At the time, I’d guess that owners of watches from brands like Rolex, etc looked down on this cheaper brand that was essentially making stylish watches, but one had to admire their pluck. And while I didn’t discover the Super Pro until much, much later (frankly, I never saw one in the store) it felt and still feels like the pinnacle of 80’s-90’s-early 00’s over-engineering. I mentioned the specs and for a brand that was formerly known (and still is) for timing race cars driven by prima donnas, this watch was such a departure. I love that kind of stuff.

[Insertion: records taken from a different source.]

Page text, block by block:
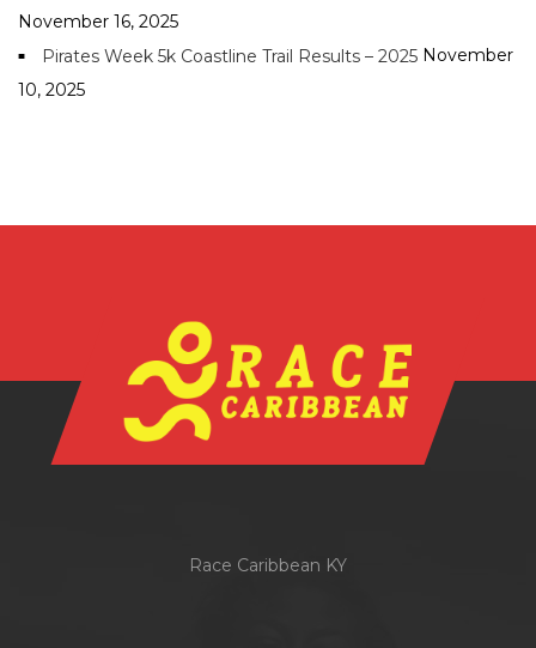
November 16, 2025
Pirates Week 5k Coastline Trail Results – 2025 November
10, 2025
Race Caribbean KY
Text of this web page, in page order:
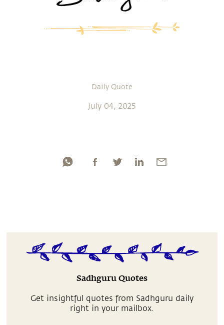
Daily Quote
July 04, 2025
Sadhguru Quotes
Get insightful quotes from Sadhguru daily
right in your mailbox.
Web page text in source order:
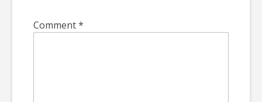
Comment*
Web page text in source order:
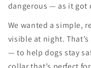
dangerous — as it got
We wanted a simple,
visible at night.
— to help dogs stay

But time hasn’t been overly kind to the TAG Heuer Super Professional. When I found mine, there were very few for sale at any one time on the web. I watched for awhile, but it felt like a rare watch. Sometimes, pieces would arise with their original – and awesome, but optional – kit that included two rubber straps and a strap changing tool. I should have bought one of those. But again, while these big divers were and are still relatively rare, they’ve remained in the below $2,000 category. If you ask me, that’s pretty decent value for a cool, tritium-dialed diver that can carry out its business without a silly helium valve. Let’s see what you think of today’s piece.
Today’s TAG Heuer Super Professional comes to us from the land of Hockey Night in Canada, umm – that’s Canada. In my humble opinion, it looks to be in nice shape with its main foibles being the loss of lume on the external bezel 12:00 triangle (a common malady often repaired via DIY) and the lack of box and papers. Still, much like a box of fresh Tim Bits, this watch doesn’t seem like something to easily pass up. The Chrono24 ad tells us that the watch is priced at 1,110 Euros or best offer – sadly that price isn’t in Canadian Dollars or I’d take two (the watch and photos are the property of the seller)! As mentioned before, I think that’s a lot of value for a watch with this amount of capability, eh.
But, hey, it’s not up to me! It’s up to you to decide whether this TAG Heuer Super Professional is both Super and Professional for 1,110 Euros.